Below, Quicksand frontman Walter Schreifels takes us through new album Interiors song by song.

Illuminant

“This was the first track that we came up with, we had a bunch of jams and had little bits and pieces, but Illuminant was the first one that, in my mind, I thought was a new Quicksand song. I remember think ‘This is it, this works, now we just have to come up with another ten or fifteen songs like this one.’ So, it set the tone for the record.”

Under The Screw

“I wrote this song at Guitar Centre, I bought a guitar for $125 and I wrote the riff for it there. We were looking for a song that was inspired by this 1964, offset guitar that was kind of absurd looking, it was one of the latter songs written for the record and it has a much more aggressive feel. A lot of the material on the record is more laid back, but I wanted to showcase that more aggressive side of Quicksand.”

Warm And Low

“In writing it, Sergio and I were hanging out in my apartment and we just picked up our guitars, we jammed it out over coffee.

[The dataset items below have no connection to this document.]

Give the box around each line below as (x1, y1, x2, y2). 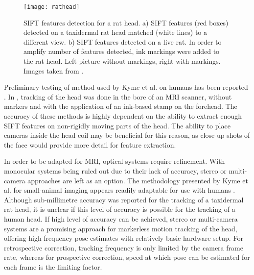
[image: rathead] (23, 3, 80, 10)
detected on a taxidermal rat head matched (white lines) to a (23, 27, 208, 37)
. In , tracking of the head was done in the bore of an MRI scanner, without (4, 91, 232, 101)
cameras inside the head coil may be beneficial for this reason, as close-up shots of (4, 130, 250, 140)
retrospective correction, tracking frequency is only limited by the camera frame (4, 242, 243, 252)
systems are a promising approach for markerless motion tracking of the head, (4, 223, 237, 233)
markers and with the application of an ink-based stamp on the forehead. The (4, 101, 237, 111)
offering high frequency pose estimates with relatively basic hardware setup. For (4, 233, 243, 243)
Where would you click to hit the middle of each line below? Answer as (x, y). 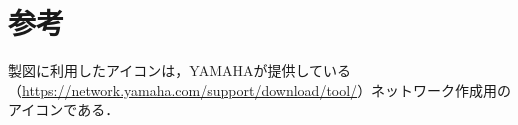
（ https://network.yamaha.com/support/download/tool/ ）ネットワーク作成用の (260, 89)
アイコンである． (64, 109)
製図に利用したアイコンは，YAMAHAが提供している (180, 70)
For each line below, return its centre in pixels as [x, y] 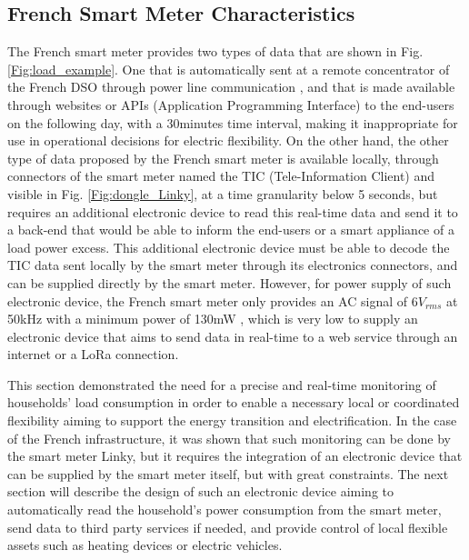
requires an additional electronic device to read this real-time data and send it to [233, 211]
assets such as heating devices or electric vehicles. [145, 545]
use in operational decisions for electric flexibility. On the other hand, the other [228, 140]
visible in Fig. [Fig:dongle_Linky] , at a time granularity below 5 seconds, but [223, 193]
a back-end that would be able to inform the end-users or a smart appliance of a [231, 230]
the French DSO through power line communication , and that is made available [231, 87]
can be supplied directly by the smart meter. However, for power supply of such [230, 282]
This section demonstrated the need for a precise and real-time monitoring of [222, 384]
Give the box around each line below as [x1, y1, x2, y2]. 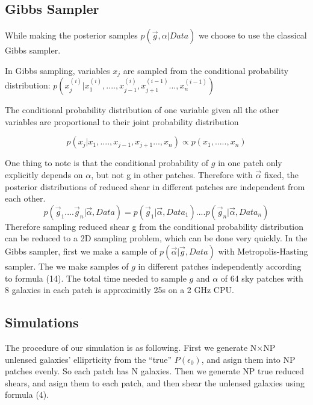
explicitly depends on [5, 168, 83, 181]
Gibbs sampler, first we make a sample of [5, 245, 157, 257]
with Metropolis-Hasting [218, 245, 308, 257]
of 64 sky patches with [220, 271, 303, 284]
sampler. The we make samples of [5, 260, 129, 272]
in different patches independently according [138, 260, 302, 272]
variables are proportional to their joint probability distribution [5, 115, 239, 128]
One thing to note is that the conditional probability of [5, 156, 209, 169]
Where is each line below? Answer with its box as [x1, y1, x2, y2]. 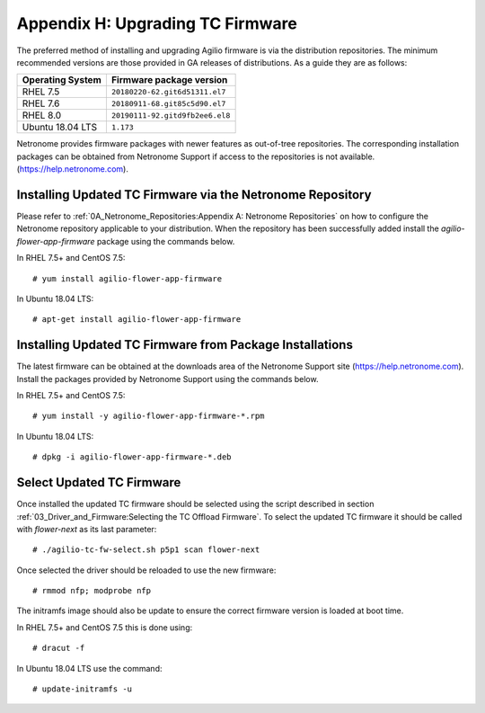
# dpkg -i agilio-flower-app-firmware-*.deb [32, 452, 233, 462]
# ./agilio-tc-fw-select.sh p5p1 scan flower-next [32, 545, 260, 555]
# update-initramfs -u [32, 684, 133, 694]
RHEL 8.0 [22, 109, 62, 121]
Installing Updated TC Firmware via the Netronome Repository [16, 187, 372, 202]
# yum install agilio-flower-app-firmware [32, 273, 223, 283]
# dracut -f [32, 643, 85, 654]
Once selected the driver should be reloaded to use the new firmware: [16, 565, 277, 575]
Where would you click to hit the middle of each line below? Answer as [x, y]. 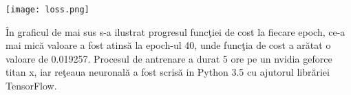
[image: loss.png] [47, 10]
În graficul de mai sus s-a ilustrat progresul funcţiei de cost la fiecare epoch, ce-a [175, 31]
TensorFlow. [31, 86]
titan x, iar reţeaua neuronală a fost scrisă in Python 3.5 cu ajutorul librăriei [168, 72]
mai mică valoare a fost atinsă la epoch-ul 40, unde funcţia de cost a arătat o [168, 45]
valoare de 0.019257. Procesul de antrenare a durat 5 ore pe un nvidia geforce [169, 58]
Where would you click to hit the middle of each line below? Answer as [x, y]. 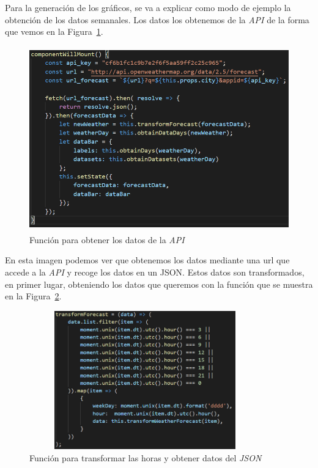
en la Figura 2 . [33, 296]
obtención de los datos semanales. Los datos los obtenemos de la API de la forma [157, 19]
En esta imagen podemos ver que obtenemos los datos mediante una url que [147, 260]
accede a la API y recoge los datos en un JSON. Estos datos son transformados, [155, 272]
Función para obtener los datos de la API [107, 239]
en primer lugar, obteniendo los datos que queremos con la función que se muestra [159, 284]
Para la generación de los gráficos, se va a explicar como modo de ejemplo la [148, 7]
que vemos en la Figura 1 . [54, 31]
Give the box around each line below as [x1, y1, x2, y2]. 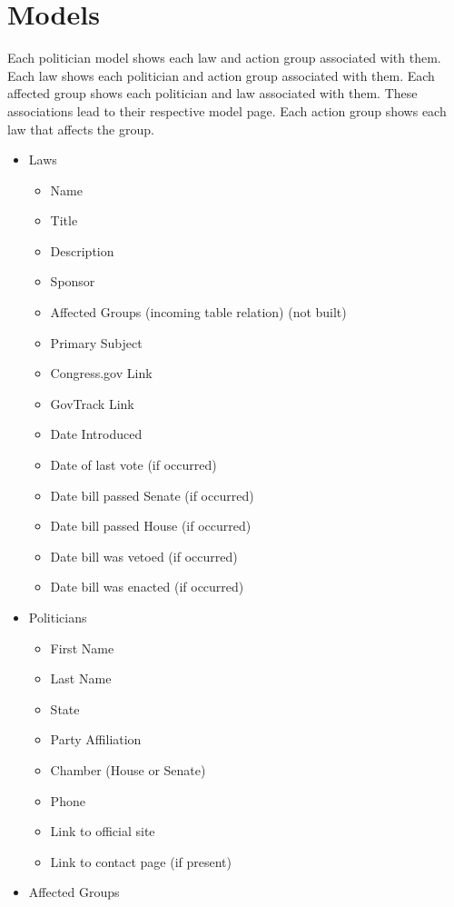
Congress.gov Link [50, 364, 153, 383]
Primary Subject [50, 333, 143, 352]
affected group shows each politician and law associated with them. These [7, 84, 418, 103]
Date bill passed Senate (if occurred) [50, 485, 254, 504]
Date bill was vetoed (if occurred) [50, 546, 238, 565]
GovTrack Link [50, 394, 134, 413]
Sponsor [50, 272, 95, 291]
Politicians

We introduced it to Alan about a year later, but it was written less as a band but more as a couple of friends hanging out. Warm And Low was a working title and, when it came to lyrics, it was just about thinking ‘What does that mean?’, so you find the words that fit that narrative. When I think of warm and low I think of quite sexual things, so I think the song has quite a sexiness to it, but lyrically I’m not gonna write something skanky! Which is where it could go, so I try and fit the lyrics as pieces of a puzzle and find narrative from different turns of phrase.”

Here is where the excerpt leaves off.